Calming down Clickhouse
Why is Clickhouse so intensive?!
Clickhouse is a column oriented database engine, mostly designed for analytics. It was developed and deployed by Yandex in their analytics offering, but Plausible, my analytics provider of choice, uses it to store the analytics data, as it’s more suited to this than PostgreSQL.
Unfortunately, the official docker container is pretty crazy intensive. As soon as Plausible starts up, Clickhouse jumps to around 10% CPU usage, and sustains 30MB/s writes to the database directory. My hourly ZFS snapshots allocate over 1GB each! The server I run Plausible is reasonably powerful, but even this is just crazy!
Initially I thought this was a bug in Plausible, as it only occurred when Plausible was running. However, after raising an issue, and being told Plausible’s production servers don’t appear to suffer this issue, it was time to dig deeper.
Before anything else, let’s take a quick look at the data directory for anything obvious:
$ df -hs clickhouse/ 8.2G clickhouse
Well, that’s definitely not right! Let’s investigate…
# Looking at the data
Looking at the filesystem structure of
clickhouse/ (nice simple layout!), most of the usage came from the
system.query_thread_log tables. These aptly-named tables are responsible for logging all queries executed by Clickhouse, and for me had over 20 million rows in, each! After scouring through the docs, this is enabled to aid with debugging. For the majority of people, you don’t really need all this data, and it’s definitely not worth the trade-offs of the huge amount of disk usage relative to the actual stored data.
# Log file
Looking at the Clickhouse log file (
/var/log/clickhouse/clickhouse-server.log), it was incredibly verbose, and outputting far more than it needs. The default log level is set to
trace, which basically means absolutely everything is logged, even more so than regular
debug logs. The log level of
trace matches the mantra of helping with debugging, but again is unnecessary in the majority of environments.
# Calming down
So, given how Clickhouse is behaving, and logging far too much data into both the system tables and log files, how can we go about toning Clickhouse down? Chances are it’s the additional logging work both to tables and log files which is using up the extra resources.
# Stop logging queries
The first step, and likely the one which makes the most difference, is to flat out disable query logging. Doing this should alleviate CPU cycles spent collecting This is done using the
log_query_threads variables in
<yandex> <profiles> <default> <log_queries>0</log_queries> <log_query_threads>0</log_query_threads> </default> </profiles> </yandex>
# Reduce logging
Step 2 is to reduce the log level on both the file logger, and any other table logging we can’t disable entirely. This change is done in
config.xml. I set the level to
warning, so it’s still obvious to see when something is wrong, but it won’t bombard me with information.

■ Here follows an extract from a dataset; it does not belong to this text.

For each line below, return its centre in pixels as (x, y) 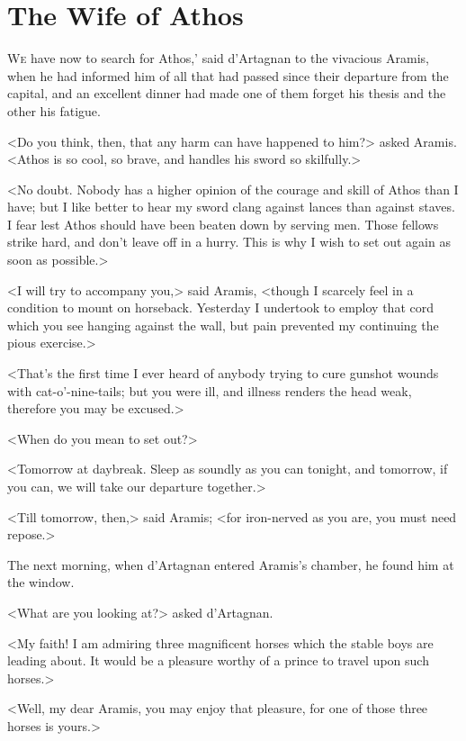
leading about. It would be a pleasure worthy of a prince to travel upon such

<yandex> <logger> <level>warning</level> <console>true</console> </logger> <text_log> <level>warning</level> </text_log> <metric_log> <level>warning</level> </metric_log> <trace_log></trace_log> </yandex>
For easier debugging, I also push logs through to the console with
<console>true</console>, so it can be seen using
In addition to reducing the log level, I moved the log files to a
tmpfs mount. I did this initially to reduce writes to disks, but it’s still there anyway just in case it makes a difference.
# Reclaim some disk space
The final step is to reclaim the disk space we lost to the overly verbose logs. Because everything was logged to tables, it’s all still around. This probably won’t impact runtime performance much, but disk usage went from 8GB to 200MB, which is quite nice!
- Log in to the Clickhouse shell:
docker-compose exec clickhouse clickhouse-client
- Truncate some tables:
truncate table <table_name>;
Reading through Clickhouse’s documentation, it’s incredibly configurable for any scale of need - unsurprising given it’s being used by Yandex. With that said, whilst the defaults might make sense at that scale, for the smaller use case they’re not especially appropriate.
I’m still currently convinced there’s a small bug in Plausible, in the healthchecks performing too many queries, but that’s another day’s investigation.
After deploying these changes, not only have resource uses dropped off a cliff, but Plausible even seems a bit snappier!